Building a new solution

If we look at this from a low-level perspective, it’s pretty simple:

  1. Create an array 2 times larger than the input

  2. Copy the data from the input to that array, skipping every other byte on the destination

    Copying an Uint8Array into an Uint16Array

  3. Interpret the array as an UTF-16 string

  4. Pass that string to btoa()

For step 2, I did write a for loop at first, but it turns out that there’s a slightly faster way. Since UTF-16 deals with 16 bits, why not use an Uint16Array instead?

const array = Uint16Array.from(new Uint8Array(buffer));

Uint16Array.from() will copy each value from the input array into the new array. It will implicitly convert each 8-bit value to 16-bits, which is exactly what we want.
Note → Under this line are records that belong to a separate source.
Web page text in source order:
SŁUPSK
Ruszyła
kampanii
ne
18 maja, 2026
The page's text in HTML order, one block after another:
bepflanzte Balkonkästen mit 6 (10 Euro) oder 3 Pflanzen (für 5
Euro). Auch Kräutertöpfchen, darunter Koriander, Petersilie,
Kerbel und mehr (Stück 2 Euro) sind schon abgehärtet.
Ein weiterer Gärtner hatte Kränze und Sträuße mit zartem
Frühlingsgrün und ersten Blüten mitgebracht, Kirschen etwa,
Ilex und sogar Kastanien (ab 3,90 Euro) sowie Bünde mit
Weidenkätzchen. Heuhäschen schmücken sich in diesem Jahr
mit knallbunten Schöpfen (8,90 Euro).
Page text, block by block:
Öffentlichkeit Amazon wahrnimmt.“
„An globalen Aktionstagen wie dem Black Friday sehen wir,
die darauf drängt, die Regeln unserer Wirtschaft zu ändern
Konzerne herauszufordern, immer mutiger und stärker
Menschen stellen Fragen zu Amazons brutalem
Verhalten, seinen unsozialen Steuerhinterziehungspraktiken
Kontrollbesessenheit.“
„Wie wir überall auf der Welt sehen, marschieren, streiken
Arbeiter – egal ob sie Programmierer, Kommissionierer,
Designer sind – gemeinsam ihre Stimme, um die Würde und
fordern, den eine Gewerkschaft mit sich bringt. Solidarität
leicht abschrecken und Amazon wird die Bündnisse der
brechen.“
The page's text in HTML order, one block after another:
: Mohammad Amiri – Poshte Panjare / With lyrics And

With that piece of the puzzle, we can get to our final answer:

function arrayBufferToBase64(buffer) {
    const array = Uint16Array.from(new Uint8Array(buffer));
    const binaryString = new TextDecoder("UTF-16").decode(array);
    return btoa(binaryString);
}

This takes 269.00 ms on Firefox and 241.20 ms on Chrome. It does lose to the FileReader approach, especially in Firefox. Well, I’m sorry to disappoint you. I do believe, though, that there’s value in it being synchronous, not forcing your code to use await or passing a callback.
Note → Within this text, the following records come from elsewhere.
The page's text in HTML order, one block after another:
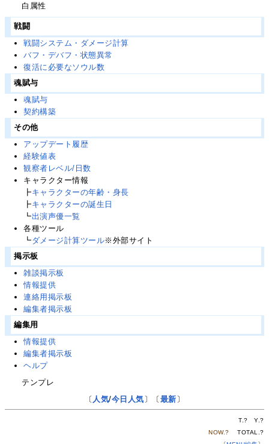
白属性
戦闘
戦闘システム・ダメージ計算
バフ・デバフ・状態異常
復活に必要なソウル数
魂賦与
魂賦与
契約構築
その他
アップデート履歴
経験値表
観察者レベル/日数
キャラクター情報
┣キャラクターの年齢・身長
┣キャラクターの誕生日
┗出演声優一覧
各種ツール
┗ダメージ計算ツール※外部サイト
掲示板
雑談掲示板
情報提供
連絡用掲示板
編集者掲示板
編集用
情報提供
編集者掲示板
ヘルプ
テンプレ
〔 人気/今日人気 〕〔 最新 〕
T.? Y.?
NOW.? TOTAL.?
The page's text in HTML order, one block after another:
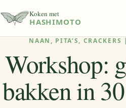
Koken met
HASHIMOTO
NAAN, PITA’S,
Workshop:
bakken in
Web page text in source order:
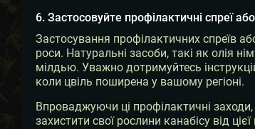
6. Застосовуйте профілактичні спреї
Застосування профілактичних спреїв
роси. Натуральні засоби, такі як олія
мілдью. Уважно дотримуйтесь
коли цвіль поширена у вашому регіоні.
Впроваджуючи ці профілактичні
захистити свої рослини канабісу від
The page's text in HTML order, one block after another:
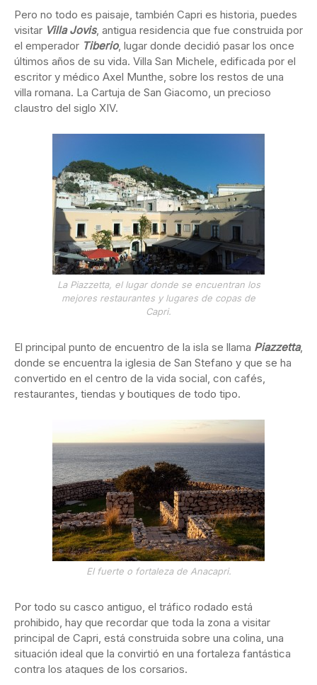
Pero no todo es paisaje, también Capri es historia, puedes
visitar Villa Jovis, antigua residencia que fue construida por
el emperador Tiberio, lugar donde decidió pasar los once
últimos años de su vida. Villa San Michele, edificada por el
escritor y médico Axel Munthe, sobre los restos de una
villa romana. La Cartuja de San Giacomo, un precioso
claustro del siglo XIV.
La Piazzetta, el lugar donde se encuentran los
mejores restaurantes y lugares de copas de
Capri.
El principal punto de encuentro de la isla se llama Piazzetta,
donde se encuentra la iglesia de San Stefano y que se ha
convertido en el centro de la vida social, con cafés,
restaurantes, tiendas y boutiques de todo tipo.
El fuerte o fortaleza de Anacapri.
Por todo su casco antiguo, el tráfico rodado está
prohibido, hay que recordar que toda la zona a visitar
principal de Capri, está construida sobre una colina, una
situación ideal que la convirtió en una fortaleza fantástica
contra los ataques de los corsarios.
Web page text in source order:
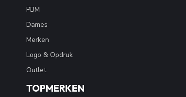
PBM
Dames
Merken
Logo & Opdruk
Outlet
TOPMERKEN
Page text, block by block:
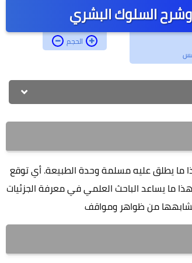
السلوك البشري
الحجم
ما يطلق عليه مسلمة وحدة الطبيعة. أي توقع
ما يساعد الباحث العلمي في معرفة الجزئيات
من ظواهر ومواقف
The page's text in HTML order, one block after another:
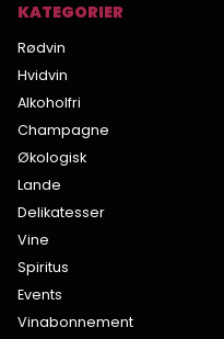
KATEGORIER
Rødvin
Hvidvin
Alkoholfri
Champagne
Økologisk
Lande
Delikatesser
Vine
Spiritus
Events
Vinabonnement
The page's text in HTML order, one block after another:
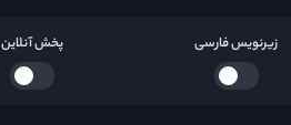
زیرنویس فارسی پخش آنلاین

Converting a Base64 string to an ArrayBuffer

I won’t spend too much time on this one, because it is less interesting than encoding to Base64. My first go at it was to make pretty much the same thing as encoding, but in reverse. Unfortunately, TextEncoder doesn’t support UTF-16 in browsers, which limits my options. I had to use charCodeAt();

function base64ToArrayBuffer(base64String) {
    const binaryString = atob(base64String);
    const array = Uint8Array.from(binaryString, c => c.charCodeAt(0));
    return array.buffer;
}

This takes 1157.00 ms on Firefox and 4244.20 ms on Chrome, Firefox once again handily beating the market leader. I believe it has something to do with allocating a new String for each character in binaryString. In the end, a simple loop is much faster.
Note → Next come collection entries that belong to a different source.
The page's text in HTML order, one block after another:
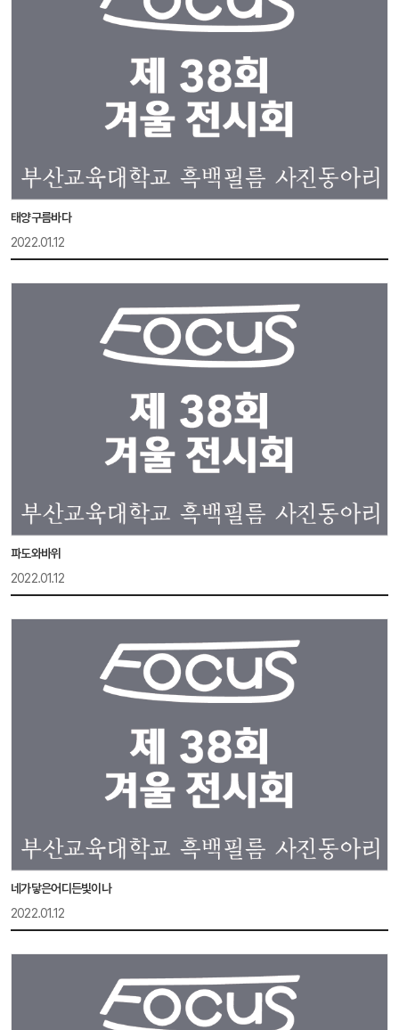
태양구름바다
2022.01.12
파도와바위
2022.01.12
네가닿은어디든빛이나
2022.01.12
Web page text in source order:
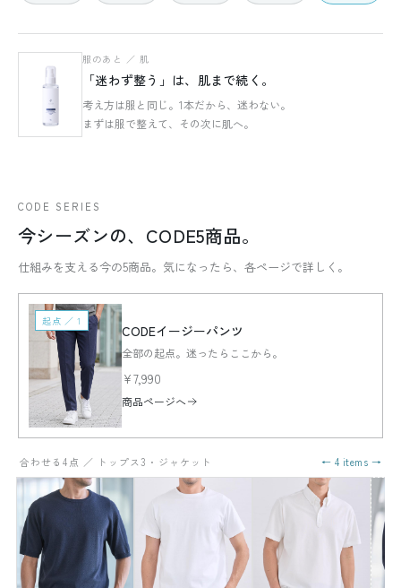
服のあと ／ 肌
「迷わず整う」は、肌まで続く。
考え方は服と同じ。1本だから、迷わない。
まずは服で整えて、その次に肌へ。
CODE SERIES
今シーズンの、CODE5商品。
仕組みを支える今の5商品。気になったら、各ページで詳しく。
起点 ／ 1
CODEイージーパンツ
全部の起点。迷ったらここから。
¥7,990
商品ページへ
合わせる4点 ／ トップス3・ジャケット ← 4 items →
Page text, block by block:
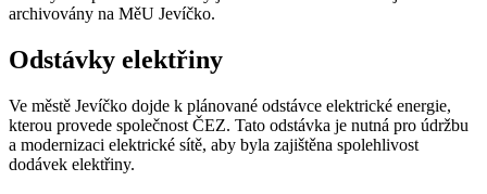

function base64ToArrayBuffer(base64String) {
    const binaryString = atob(base64String);
    const len = binaryString.length;
    const array = new Uint8Array(len);
    for (let i = 0; i < len; i++) {
        array[i] = binaryString.charCodeAt(i);
    }
    return array.buffer;
}

The loop version comes at 200.00 ms on Firefox and Chrome redeems itself at 155.80 ms. All our effort will become irrelevant soon though, because…

Firefox saves the day

There is a proposal for a native method for all of this:

const base64 = new Uint8Array(buffer).toBase64();
const buffer = Uint8Array.fromBase64(base64String).buffer;

Only Firefox has implemented this so far, encoding in 81.00 ms and decoding in 287.00 ms. Funnily enough, our decoding function beats the native solution.

Conclusion

I conclude that if you got to this point of the text, you’re a massive nerd. I also conclude that it’s insane that it is taking so long for browsers to implement a native way of doing this simple task. Also Firefox has much better performance in string manipulation than I expected.

With this research we learned more about text encoding, TypedArrays, btoa() and a little bit of web history.

I couldn’t beat the FileReader version, but I believe I have found the fastest synchronous method. Maybe I could push this further and make a WebAssembly version… I think I will work on other projects instead.